According to a study by Boston Consulting Group, financial services firms are 300 times as likely as other companies to be targeted. Accenture projects cybercrime-related losses of approximately $347 billion for the global financial industry between 2019 and 2023 alone. Meanwhile, in its Risk Barometer for 2021, Allianz lists cyber incidents as the biggest risk factor for the financial industry – ahead of operational failures and pandemic outbreaks.
This intensified threat landscape results, among other things, from the successive digitalization of the financial sector. Over the past few years, assets have become increasingly more digital. Traditional banking business has been expanded to include digital solutions for banking, payment transfer, asset investment, and much more.
This has also increased the number of valuable data records and business processes that draw the interest of cybercriminals. Data from financial services firms and payment providers is traded at premium prices on illegal marketplaces on the darknet.
The digital transformation is also taking place in crime. The number of classic bank robberies is continuously falling, but the number of virtual attacks is growing exponentially as the effort and risk involved become ever smaller. A DDoS attack is available on the darknet for as little as about $15. This lowers inhibitions and attracts many digital bank robbers. In the dangerous mix of script kiddies, politically motivated hacktivists, and state-sponsored cyberspies, cybercriminals pursuing monetary interests lead the field of attackers. According to Verizon, they alone are responsible for over 90 percent of all attacks on the financial industry.
With MaRisk, BaFin provides a comprehensive framework for the management of all material risks of banks and financial service providers. The regulatory framework is based on principles and has a modular structure so that institutions can set up individual and needs-based processes for end-to-end risk management.
Requirements for the structure and safeguarding of IT systems can be found in MaRisk, for example, under AT 7.2 Technical and organisational resources. The regulations aim to ensure the integrity, availability, authenticity, and confidentiality of data. To this end, banks and financial service providers must implement appropriate processes for granting IT authorization. They ensure that employees only have the access rights to data that they actually need to do their jobs. In addition, AT 7.2 provides for the use of monitoring and control processes that include needs-based identification methods and protective measures for IT operations.

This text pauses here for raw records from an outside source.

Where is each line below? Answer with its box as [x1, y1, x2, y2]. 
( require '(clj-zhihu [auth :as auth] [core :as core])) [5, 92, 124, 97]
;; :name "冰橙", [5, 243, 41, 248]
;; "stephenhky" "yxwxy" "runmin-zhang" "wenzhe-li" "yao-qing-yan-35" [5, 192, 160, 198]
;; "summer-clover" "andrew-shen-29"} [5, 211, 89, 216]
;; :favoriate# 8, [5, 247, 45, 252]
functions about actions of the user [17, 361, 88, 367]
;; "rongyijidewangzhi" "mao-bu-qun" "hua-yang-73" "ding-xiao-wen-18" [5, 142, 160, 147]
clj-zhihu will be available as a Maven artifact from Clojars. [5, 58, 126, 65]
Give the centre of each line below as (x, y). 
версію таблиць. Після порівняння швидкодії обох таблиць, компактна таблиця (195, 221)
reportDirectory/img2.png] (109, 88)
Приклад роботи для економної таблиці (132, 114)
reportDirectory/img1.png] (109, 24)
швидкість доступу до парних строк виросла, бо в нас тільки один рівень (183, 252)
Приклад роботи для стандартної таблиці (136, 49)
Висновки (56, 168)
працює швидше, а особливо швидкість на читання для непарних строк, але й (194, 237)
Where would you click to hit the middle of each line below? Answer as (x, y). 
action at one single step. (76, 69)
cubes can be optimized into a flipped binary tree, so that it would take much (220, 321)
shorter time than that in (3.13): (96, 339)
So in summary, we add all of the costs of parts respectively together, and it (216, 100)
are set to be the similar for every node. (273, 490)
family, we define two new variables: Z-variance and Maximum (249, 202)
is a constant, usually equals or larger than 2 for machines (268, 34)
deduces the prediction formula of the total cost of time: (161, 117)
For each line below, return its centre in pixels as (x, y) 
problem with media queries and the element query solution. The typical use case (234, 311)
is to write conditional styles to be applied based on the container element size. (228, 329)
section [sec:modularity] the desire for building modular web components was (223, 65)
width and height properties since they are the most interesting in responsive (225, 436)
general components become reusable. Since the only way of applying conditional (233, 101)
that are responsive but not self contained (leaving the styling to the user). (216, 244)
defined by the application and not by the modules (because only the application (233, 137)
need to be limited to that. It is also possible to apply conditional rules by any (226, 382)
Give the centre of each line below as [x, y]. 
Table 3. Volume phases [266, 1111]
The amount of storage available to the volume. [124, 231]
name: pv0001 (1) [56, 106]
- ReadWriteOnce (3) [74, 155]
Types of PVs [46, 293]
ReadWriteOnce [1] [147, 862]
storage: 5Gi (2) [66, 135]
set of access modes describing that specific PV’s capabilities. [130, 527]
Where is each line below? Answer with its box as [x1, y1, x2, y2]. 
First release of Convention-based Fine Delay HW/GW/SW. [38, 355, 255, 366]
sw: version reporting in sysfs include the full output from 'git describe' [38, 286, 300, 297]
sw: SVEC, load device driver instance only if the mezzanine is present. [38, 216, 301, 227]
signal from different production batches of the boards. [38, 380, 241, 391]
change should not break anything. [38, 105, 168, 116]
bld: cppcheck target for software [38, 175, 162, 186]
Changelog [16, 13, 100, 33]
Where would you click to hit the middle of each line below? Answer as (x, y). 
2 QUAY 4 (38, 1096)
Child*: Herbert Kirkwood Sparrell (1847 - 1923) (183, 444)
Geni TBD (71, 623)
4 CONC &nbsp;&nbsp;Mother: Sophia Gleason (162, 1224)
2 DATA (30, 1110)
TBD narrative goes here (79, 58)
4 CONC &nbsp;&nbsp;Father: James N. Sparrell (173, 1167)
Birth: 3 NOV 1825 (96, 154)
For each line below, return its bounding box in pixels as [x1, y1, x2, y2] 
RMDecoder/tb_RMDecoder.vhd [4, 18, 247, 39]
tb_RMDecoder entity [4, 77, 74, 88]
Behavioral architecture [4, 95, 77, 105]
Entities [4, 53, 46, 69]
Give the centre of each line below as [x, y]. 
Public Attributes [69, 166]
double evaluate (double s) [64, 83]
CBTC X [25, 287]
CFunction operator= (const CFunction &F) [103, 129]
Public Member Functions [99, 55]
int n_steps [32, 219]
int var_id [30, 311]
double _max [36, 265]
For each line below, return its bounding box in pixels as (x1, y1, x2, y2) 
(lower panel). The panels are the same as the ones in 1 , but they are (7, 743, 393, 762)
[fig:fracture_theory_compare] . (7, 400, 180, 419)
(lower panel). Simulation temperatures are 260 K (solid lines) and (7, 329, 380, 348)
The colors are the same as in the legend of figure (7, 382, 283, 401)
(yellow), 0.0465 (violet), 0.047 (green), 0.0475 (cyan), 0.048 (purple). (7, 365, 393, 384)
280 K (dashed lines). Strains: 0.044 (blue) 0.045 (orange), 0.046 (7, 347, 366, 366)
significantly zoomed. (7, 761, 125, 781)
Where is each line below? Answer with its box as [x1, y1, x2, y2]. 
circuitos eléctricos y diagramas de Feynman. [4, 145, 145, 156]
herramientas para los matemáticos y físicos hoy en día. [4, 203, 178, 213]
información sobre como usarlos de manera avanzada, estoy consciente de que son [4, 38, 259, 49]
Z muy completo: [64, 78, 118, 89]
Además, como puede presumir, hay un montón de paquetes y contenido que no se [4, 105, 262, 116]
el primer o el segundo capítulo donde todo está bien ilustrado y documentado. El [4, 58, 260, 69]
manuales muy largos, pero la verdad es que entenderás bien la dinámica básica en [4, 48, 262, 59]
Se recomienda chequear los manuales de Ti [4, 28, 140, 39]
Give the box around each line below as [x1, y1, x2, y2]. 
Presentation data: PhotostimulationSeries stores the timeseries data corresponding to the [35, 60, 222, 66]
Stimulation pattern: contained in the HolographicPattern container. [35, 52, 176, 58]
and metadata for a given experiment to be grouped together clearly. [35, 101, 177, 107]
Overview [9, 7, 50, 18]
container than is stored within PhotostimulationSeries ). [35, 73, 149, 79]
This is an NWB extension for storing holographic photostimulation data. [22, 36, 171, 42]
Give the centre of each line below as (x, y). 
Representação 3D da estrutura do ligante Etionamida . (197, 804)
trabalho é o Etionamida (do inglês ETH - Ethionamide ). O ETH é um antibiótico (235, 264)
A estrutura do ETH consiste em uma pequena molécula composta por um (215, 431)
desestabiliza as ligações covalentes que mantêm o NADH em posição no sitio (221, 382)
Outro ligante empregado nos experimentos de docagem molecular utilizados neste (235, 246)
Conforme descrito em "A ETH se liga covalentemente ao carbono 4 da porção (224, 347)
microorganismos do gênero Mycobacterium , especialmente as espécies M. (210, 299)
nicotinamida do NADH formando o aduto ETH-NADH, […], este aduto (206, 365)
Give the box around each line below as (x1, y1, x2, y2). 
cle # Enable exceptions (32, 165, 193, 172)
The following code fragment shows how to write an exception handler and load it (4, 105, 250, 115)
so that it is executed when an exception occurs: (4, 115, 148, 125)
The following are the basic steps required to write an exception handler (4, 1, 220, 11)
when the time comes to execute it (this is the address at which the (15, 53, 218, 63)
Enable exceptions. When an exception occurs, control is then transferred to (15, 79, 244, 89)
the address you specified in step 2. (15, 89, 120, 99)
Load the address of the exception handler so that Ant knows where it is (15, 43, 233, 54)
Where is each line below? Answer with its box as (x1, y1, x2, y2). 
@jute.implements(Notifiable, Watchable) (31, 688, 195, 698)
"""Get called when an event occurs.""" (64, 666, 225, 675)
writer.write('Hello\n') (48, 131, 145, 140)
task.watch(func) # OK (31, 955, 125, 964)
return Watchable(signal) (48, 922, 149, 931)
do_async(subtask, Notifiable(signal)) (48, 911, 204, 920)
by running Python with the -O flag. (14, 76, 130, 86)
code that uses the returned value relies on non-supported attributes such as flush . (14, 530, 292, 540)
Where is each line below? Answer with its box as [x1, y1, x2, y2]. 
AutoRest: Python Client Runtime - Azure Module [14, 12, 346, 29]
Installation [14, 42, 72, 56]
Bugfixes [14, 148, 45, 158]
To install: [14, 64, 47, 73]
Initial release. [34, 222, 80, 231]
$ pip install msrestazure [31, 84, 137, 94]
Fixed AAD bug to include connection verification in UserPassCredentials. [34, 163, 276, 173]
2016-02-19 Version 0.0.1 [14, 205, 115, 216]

Further requirements for IT, which are primarily intended for affiliated service providers for IT outsourcing, are found in AT 9, where BaFin addresses, among other things, the necessary rights and obligations that must apply to the contracting parties in outsourcing. They include, for example, audit and access rights to the service provider’s business premises and data centers, exit management, as well as information on the place of service provision and applicable law.
Similar to MaRisk, the BAIT also define the statutory requirements of Section 25a KWG. In the catalog of requirements, the supervisory authority explains how financial institutions must set up appropriate technical and organizational resources for their IT systems. In terms of content, the BAIT build on MaRisk and specify them in greater detail. However, the MaRisk requirements remain unaffected by the BAIT and thus retain their validity. BaFin particularly emphasizes the consideration of information security requirements and an appropriate emergency concept. In addition, the BAIT also address Section 25b KWG since companies in the financial industry are increasingly outsourcing IT services as other external procurement, non-material or material outsourcing. Overall, BaFin sees BAIT as the central component for IT supervision in the banking sector in Germany.
The BAIT also have a modular structure and, together with the expansion resulting from the upcoming amendment in 2021, comprise twelve chapters: IT strategy, IT governance, Information risk management, Information security management, Operational information security, User access management, IT projects & application development, IT operations, Outsourcing and other procurement of IT services, IT emergency management, Customer relationships with users of payment services (ZAIT), and Critical infrastructures. The chapters can generally be assigned to the three primary areas of governance, management, and operations, with individual chapters covering all areas (cross-cutting tasks). The BAIT have a principle-based structure and are primarily intended to create IT risk awareness by presenting the requirements in a transparent manner. The requirements follow the principles of methodological freedom and dual proportionality to ensure proportionality. This is intended to enable institutions to build individual and needs-based solutions to protect their data and systems.
The threat situation in the financial industry has been steadily worsening for years. The more digital assets banks and financial service providers make available as services via the cloud, the more attractive companies in the industry become as targets for cyber attacks. At the same time, the enlarged virtual attack surface makes it easier for cybercriminals to find security vulnerabilities and susceptible institutions.
European as well as local supervisory authorities are responding to this development with ever stricter and more extensive regulations.
Meeting these requirements for data security, data protection, and compliance while simultaneously fulfilling customers’ wishes for high-performance and convenient services is increasingly becoming a high-wire balancing act.
Special service providers help with the implementation of regulatory requirements. With their industry expertise, they can ensure that digital solutions are set up and operated in a way that meets compliance requirements. Technical expertise can also help avoid a trade-off between data security, data protection and compliance on the one hand, and convenience and performance on the other. Modern technologies make it possible to address all these points concurrently and in line with requirements.